New loan replaces old
When a borrower refinances, the sequence generally works like this: the borrower applies for a new loan, the lender reviews the application, and if approved, the lender disburses funds to pay off the payoff amount on the old loan. Any remaining proceeds may go to the borrower or be applied to the new loan balance, depending on the loan type and agreement.
The old account closes once the payoff is received. If the old loan was a personal loan, that account will typically show as paid in full on the credit report. If it was an auto loan, the lienholder changes. If it was a mortgage, the title and lien structure are updated. The specific process depends on the product type and lender. Personal, auto, and mortgage refinances may use different terminology and documentation, though the core concept is the same: a new loan replaces an old one.
It is worth noting that refinancing involves a new credit application. The lender will typically review credit, income, and other qualification factors. Approval is not automatic, and the terms offered on the new loan depend on the borrower's credit profile and financial picture at the time of the new application.
One practical detail many borrowers overlook: the payoff amount on the old loan may differ from the current account balance. The payoff quote reflects accrued interest and any fees through the expected payoff date. Ask the old lender for a formal payoff quote with an expiration date before comparing costs. For a full explanation of how payoff quotes work, see our guide on how a loan payoff quote is calculated.
Hypothetically, if a borrower has a personal loan with a $9,800 payoff amount and applies for a new $10,000 loan, the lender would use approximately $9,800 of the proceeds to close the old account. The borrower would then owe the new lender $10,000 at the new rate and term. This is an illustrative scenario; actual payoff amounts and disbursement structures vary by lender and product type.

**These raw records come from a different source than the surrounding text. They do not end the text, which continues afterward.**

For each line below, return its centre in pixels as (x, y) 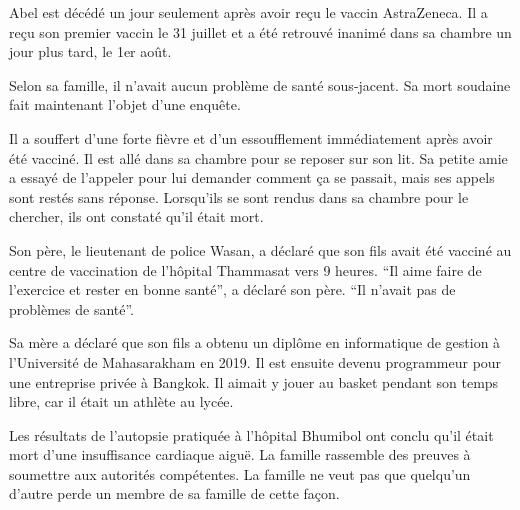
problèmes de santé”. (72, 308)
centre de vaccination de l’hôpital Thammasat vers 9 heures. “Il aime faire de (245, 269)
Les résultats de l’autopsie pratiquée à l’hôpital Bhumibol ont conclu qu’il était (251, 434)
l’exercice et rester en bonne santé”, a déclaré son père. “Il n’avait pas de (232, 289)
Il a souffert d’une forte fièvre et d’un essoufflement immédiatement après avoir (251, 137)
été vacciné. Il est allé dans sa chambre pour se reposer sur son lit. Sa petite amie (258, 157)
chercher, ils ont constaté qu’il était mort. (136, 216)
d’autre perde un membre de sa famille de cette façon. (174, 493)
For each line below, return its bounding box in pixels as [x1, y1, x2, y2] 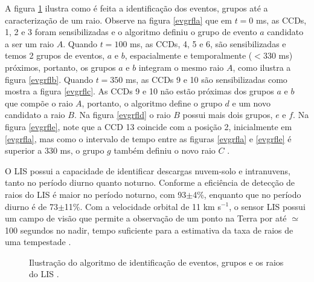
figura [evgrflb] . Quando [5, 73, 93, 85]
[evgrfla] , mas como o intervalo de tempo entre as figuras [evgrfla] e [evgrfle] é [5, 132, 292, 145]
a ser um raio [5, 37, 54, 50]
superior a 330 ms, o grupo [5, 144, 104, 157]
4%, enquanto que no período [193, 188, 301, 200]
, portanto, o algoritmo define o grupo [82, 96, 222, 109]
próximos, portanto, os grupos [5, 61, 116, 73]
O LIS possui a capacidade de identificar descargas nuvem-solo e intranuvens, [5, 164, 290, 177]
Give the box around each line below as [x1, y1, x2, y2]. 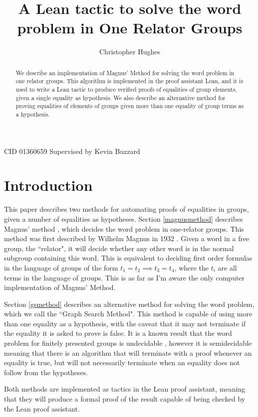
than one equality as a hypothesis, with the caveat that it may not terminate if [4, 318, 246, 328]
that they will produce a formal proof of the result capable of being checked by [4, 394, 246, 404]
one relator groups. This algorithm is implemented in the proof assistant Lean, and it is [15, 77, 244, 85]
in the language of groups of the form [4, 262, 118, 273]
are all [218, 262, 237, 273]
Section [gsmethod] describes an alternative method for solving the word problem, [4, 298, 255, 309]
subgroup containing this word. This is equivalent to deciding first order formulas [4, 253, 253, 263]
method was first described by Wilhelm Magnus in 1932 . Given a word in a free [4, 233, 250, 244]
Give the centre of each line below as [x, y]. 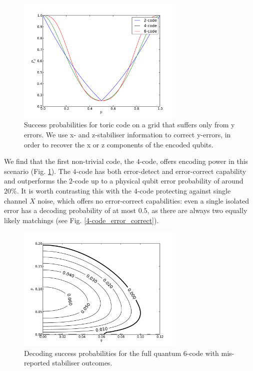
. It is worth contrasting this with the [74, 190]
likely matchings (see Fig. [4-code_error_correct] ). [81, 220]
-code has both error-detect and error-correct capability [161, 171]
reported [37, 363]
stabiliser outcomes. [82, 363]
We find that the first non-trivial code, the [69, 161]
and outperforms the [35, 181]
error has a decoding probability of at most [70, 210]
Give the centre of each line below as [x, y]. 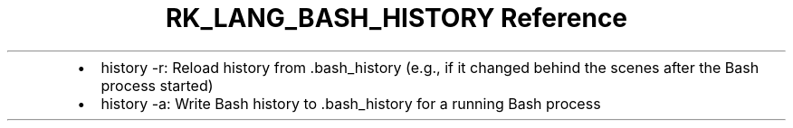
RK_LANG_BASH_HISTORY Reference [396, 18]
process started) [157, 85]
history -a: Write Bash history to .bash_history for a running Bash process [351, 103]
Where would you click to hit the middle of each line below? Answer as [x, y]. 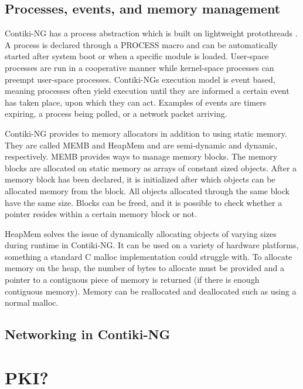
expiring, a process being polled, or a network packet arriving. [116, 114]
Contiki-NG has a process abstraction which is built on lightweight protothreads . [151, 33]
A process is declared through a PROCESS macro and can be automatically [141, 44]
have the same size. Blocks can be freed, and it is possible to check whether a [144, 202]
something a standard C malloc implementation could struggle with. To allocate [149, 256]
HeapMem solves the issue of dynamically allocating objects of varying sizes [141, 233]
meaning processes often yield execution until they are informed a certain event [147, 91]
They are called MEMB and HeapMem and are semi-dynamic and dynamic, [141, 145]
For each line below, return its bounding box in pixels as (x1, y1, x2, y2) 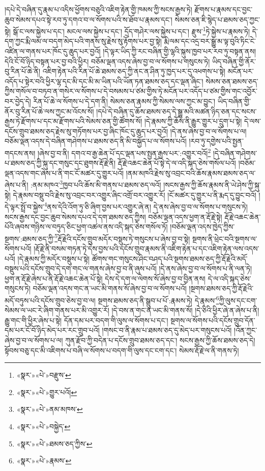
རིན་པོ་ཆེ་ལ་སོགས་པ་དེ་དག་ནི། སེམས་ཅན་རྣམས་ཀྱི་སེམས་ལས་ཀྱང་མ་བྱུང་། (33, 96, 216, 106)
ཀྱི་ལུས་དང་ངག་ (219, 295, 257, 305)
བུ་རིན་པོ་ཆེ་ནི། (5, 66, 41, 76)
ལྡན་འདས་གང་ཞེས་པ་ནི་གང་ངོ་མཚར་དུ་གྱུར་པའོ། (5, 167, 124, 178)
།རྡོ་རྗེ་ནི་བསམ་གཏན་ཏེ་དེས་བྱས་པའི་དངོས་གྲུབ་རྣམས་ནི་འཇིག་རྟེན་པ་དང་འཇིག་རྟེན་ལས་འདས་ (34, 243, 259, 253)
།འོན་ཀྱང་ (234, 325, 257, 335)
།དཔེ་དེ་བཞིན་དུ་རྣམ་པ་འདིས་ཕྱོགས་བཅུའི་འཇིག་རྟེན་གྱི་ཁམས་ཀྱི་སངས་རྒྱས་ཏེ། (5, 4, 192, 14)
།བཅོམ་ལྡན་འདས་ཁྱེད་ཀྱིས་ (170, 221, 235, 232)
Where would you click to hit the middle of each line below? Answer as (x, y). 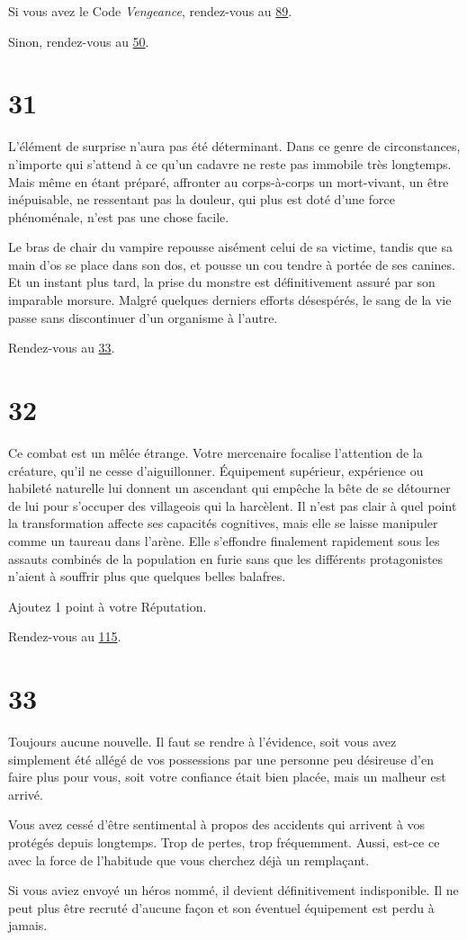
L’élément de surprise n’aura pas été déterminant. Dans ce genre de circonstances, (234, 146)
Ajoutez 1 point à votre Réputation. (108, 606)
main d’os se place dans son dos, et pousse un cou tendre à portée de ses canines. (232, 264)
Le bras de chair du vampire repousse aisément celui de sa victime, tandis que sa (230, 247)
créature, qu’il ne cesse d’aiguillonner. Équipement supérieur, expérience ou (216, 470)
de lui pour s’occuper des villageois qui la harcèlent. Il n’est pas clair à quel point (233, 505)
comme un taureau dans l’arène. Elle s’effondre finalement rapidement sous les (224, 540)
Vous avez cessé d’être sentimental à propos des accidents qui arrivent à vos (217, 824)
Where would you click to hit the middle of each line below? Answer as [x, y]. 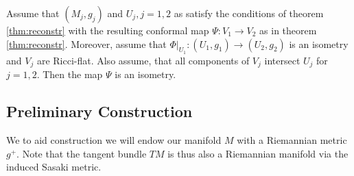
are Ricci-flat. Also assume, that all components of [143, 60]
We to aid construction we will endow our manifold [114, 140]
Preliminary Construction [99, 111]
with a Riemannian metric [292, 140]
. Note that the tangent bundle [82, 153]
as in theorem [288, 30]
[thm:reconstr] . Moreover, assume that [86, 43]
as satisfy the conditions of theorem [249, 13]
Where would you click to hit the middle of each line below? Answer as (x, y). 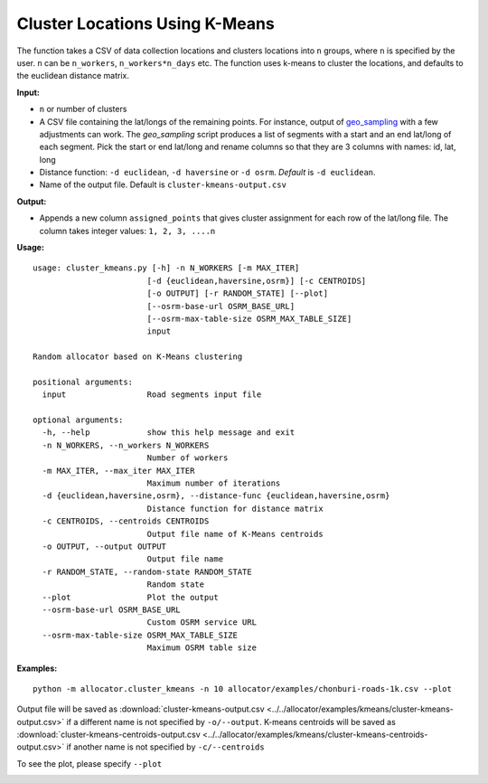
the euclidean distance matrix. (73, 76)
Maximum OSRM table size (202, 648)
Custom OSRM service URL (202, 623)
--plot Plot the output (130, 597)
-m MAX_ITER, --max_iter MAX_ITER (118, 471)
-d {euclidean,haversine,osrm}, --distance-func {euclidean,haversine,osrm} (216, 496)
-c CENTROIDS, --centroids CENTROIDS (126, 521)
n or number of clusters (83, 109)
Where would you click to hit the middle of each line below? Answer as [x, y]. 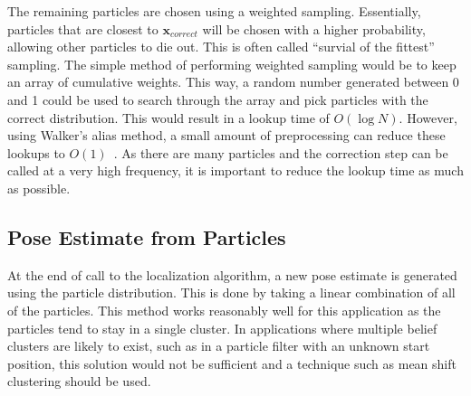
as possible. [39, 188]
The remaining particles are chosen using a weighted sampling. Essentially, [214, 11]
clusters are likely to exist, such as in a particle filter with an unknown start [219, 346]
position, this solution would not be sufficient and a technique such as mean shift [232, 363]
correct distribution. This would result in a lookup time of [168, 117]
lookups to [36, 152]
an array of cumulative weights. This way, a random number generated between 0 [233, 82]
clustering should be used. [79, 381]
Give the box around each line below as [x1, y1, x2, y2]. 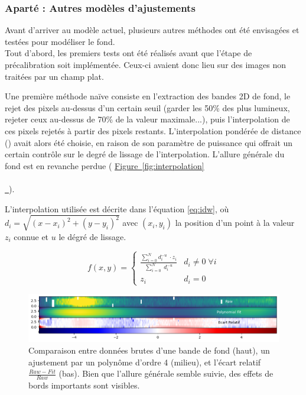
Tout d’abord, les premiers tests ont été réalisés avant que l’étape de [5, 47, 252, 59]
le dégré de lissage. [58, 230, 126, 242]
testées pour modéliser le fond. [5, 35, 115, 47]
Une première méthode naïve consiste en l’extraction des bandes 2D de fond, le [5, 90, 291, 102]
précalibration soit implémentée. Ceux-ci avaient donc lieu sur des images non [5, 59, 286, 70]
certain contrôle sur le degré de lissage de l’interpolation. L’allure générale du [5, 148, 285, 160]
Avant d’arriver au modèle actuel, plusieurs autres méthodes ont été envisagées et [5, 24, 300, 36]
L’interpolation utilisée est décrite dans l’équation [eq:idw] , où [5, 202, 229, 215]
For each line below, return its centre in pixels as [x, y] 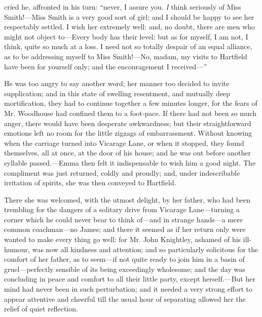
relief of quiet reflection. [41, 309]
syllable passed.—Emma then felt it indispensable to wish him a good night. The [130, 162]
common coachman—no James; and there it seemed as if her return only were [125, 229]
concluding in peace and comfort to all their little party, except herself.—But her [130, 279]
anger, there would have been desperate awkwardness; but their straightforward [128, 123]
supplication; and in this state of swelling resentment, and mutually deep [117, 93]
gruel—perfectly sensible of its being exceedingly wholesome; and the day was [125, 269]
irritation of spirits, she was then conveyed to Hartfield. [90, 183]
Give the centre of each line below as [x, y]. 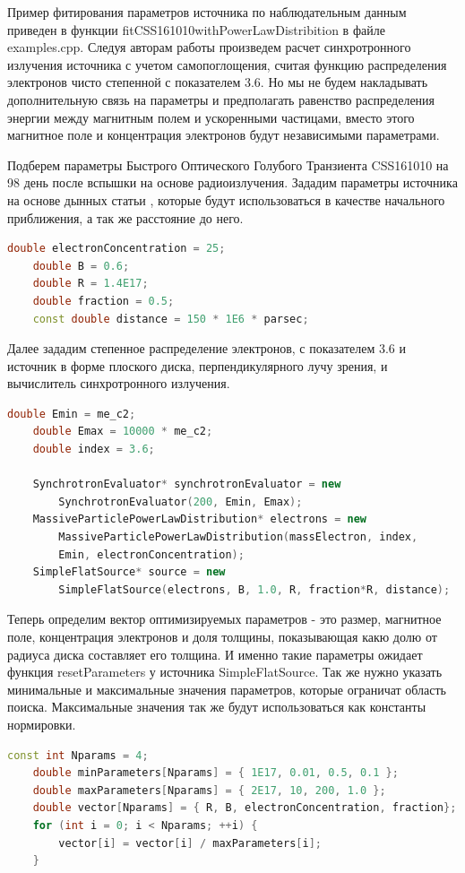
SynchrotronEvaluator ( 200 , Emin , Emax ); [181, 501]
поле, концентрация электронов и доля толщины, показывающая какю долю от [222, 636]
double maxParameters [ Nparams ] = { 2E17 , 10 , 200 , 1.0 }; [209, 790]
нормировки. [42, 724]
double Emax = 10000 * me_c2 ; [123, 432]
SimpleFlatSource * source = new [129, 572]
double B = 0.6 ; [81, 266]
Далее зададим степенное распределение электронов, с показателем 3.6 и [207, 348]
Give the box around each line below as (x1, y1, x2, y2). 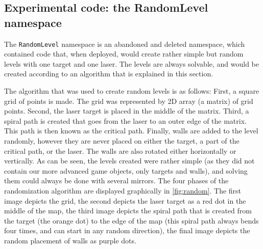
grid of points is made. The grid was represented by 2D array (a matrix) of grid (4, 95, 253, 106)
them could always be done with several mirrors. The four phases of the (4, 175, 229, 186)
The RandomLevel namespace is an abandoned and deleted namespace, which (4, 38, 245, 49)
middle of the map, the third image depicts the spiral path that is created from (4, 205, 252, 216)
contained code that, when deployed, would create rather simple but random (4, 48, 244, 59)
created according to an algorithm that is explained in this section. (4, 68, 213, 79)
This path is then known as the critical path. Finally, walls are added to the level (4, 125, 258, 136)
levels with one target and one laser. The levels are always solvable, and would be (4, 58, 259, 69)
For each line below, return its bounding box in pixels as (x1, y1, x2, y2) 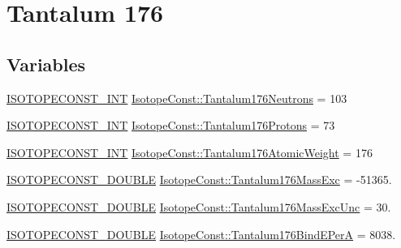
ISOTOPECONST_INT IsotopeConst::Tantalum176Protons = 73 (6, 117, 335, 134)
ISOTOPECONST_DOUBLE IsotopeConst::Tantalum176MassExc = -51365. (6, 171, 392, 188)
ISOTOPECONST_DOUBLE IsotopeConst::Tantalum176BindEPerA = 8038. (6, 225, 396, 242)
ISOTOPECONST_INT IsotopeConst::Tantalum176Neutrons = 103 (6, 89, 347, 106)
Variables (6, 51, 86, 76)
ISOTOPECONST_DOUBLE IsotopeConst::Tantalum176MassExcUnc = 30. (6, 198, 391, 215)
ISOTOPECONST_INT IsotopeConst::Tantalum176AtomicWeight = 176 (6, 143, 373, 160)
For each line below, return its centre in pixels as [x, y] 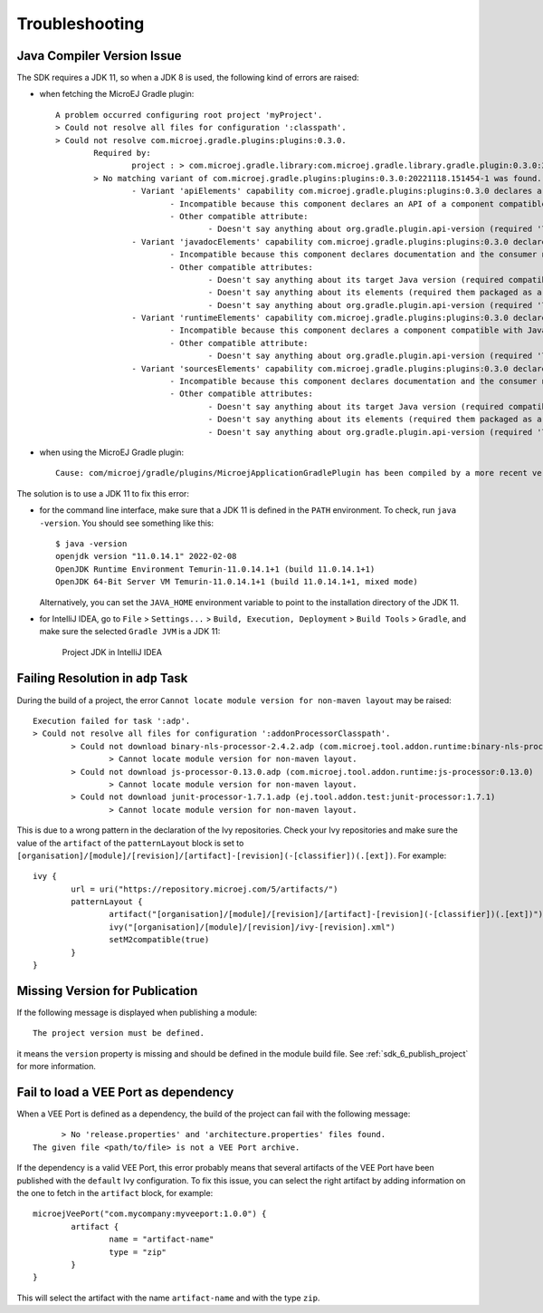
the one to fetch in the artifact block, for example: [115, 1192]
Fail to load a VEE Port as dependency [125, 1092]
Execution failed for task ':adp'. [112, 721]
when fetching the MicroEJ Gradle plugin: [117, 94]
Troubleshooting [81, 24]
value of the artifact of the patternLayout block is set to [130, 843]
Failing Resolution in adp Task [102, 678]
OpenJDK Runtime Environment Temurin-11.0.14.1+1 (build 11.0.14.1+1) [215, 569]
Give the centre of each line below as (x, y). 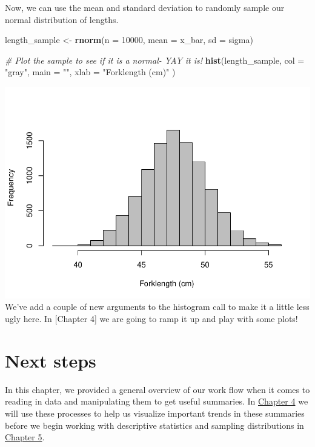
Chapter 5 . (25, 437)
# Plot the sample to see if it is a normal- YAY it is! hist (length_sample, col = (155, 60)
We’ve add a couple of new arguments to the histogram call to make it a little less (157, 307)
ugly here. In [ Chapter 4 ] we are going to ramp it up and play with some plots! (151, 319)
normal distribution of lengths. (62, 19)
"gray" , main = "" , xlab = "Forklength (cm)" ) (90, 72)
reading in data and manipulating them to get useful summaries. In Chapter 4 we (157, 401)
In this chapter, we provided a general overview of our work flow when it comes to (157, 389)
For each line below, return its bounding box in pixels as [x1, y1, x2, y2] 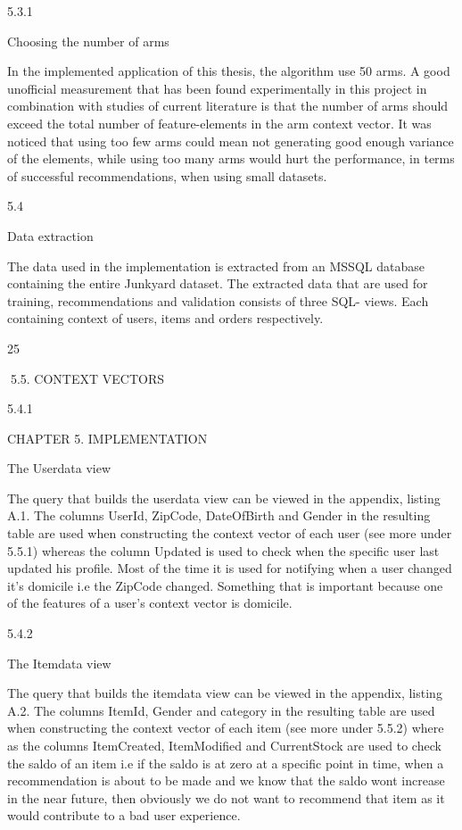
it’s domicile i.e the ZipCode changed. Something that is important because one [7, 576, 443, 594]
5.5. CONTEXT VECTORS [10, 369, 165, 387]
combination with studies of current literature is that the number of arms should [7, 96, 449, 115]
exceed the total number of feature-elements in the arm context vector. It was [7, 113, 432, 132]
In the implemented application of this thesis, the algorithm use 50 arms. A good [7, 62, 450, 80]
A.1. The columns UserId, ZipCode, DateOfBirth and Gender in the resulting [7, 506, 431, 525]
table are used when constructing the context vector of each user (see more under [7, 524, 452, 543]
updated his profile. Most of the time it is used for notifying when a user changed [7, 559, 452, 577]
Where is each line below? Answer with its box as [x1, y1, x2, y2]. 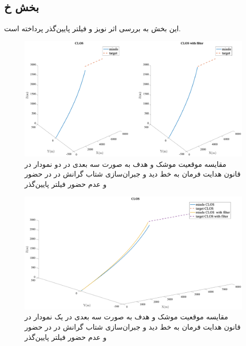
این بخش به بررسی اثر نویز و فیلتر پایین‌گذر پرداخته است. [4, 23, 181, 34]
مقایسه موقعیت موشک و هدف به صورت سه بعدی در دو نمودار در [25, 158, 227, 169]
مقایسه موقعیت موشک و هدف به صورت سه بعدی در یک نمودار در [25, 311, 229, 322]
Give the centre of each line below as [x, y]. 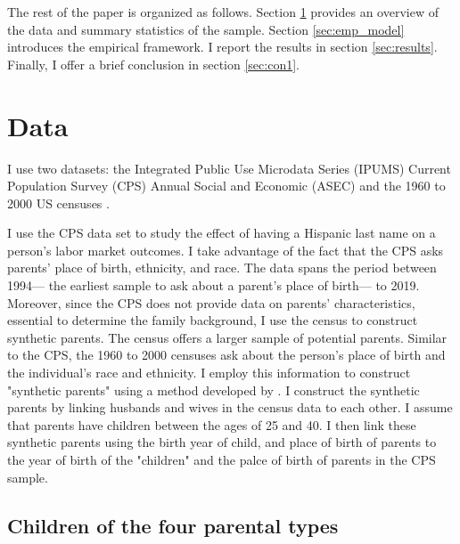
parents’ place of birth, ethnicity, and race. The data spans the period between [222, 268]
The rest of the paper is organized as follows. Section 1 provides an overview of [223, 12]
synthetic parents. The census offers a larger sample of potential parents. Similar [227, 337]
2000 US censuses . [58, 203]
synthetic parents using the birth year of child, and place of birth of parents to [222, 442]
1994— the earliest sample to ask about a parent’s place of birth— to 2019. [214, 285]
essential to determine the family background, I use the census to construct [213, 320]
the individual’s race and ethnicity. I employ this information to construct [209, 373]

Refinance vs modification vs extra payment vs early payoff
Borrowers sometimes use the terms refinance, modification, and extra payments interchangeably, but they describe different actions with different consequences. The table below compares four paths. No column recommends one path over another.
See our guide on how extra payments affect interest for more detail on the extra payment option.
| Option | What changes | What may stay the same | Main cost question | When to ask lender |
|---|---|---|---|---|
| Refinance (new loan) | The entire loan is replaced. New rate, new term, new lender possible, new legal disclosures. | The collateral (if secured) may carry over. Your repayment obligation continues under the new loan terms. | Do the new total of payments plus fees plus any prepayment penalty on the old loan exceed the current payoff amount? | What is the exact payoff amount on my current loan, and what are all fees on the new loan? |
| Modification | The existing loan terms change (rate, term, or payment structure) without closing the account and opening a new one. | The same lender and account typically remain. The loan history on the account may continue uninterrupted. | Does the modified term extend total repayment, and what is the total interest cost under the new structure? | Does my current lender offer modifications, and how does the modified total of payments compare with a refinance offer? |
| Extra principal payment | The borrower pays more than the scheduled payment, reducing the principal balance and shortening the payoff timeline. | The interest rate and required monthly payment stay the same unless a recast is separately requested. | Does my loan allow extra payments without penalty, and how much interest does each extra payment reduce over the life of the loan? | Are extra payments applied to principal first, and is there a prepayment penalty on my current loan? |
| Early full payoff | The borrower pays the full payoff amount in one payment, closing the loan before the scheduled end date. | Nothing continues; the loan is closed. Any prepayment penalty applies at this point and must be included in the total paid. | What is the exact payoff amount, and does a prepayment penalty apply? | What is the payoff amount through a specific date, and is there a prepayment penalty in my current loan agreement? |
The table above shows that each option changes a different set of things. A modification keeps the same account but adjusts the terms. An extra payment keeps the same account and terms but shortens the repayment timeline. A full early payoff closes the loan entirely. Refinancing differs from all three because it involves a new application, a new agreement, and typically a new set of fees.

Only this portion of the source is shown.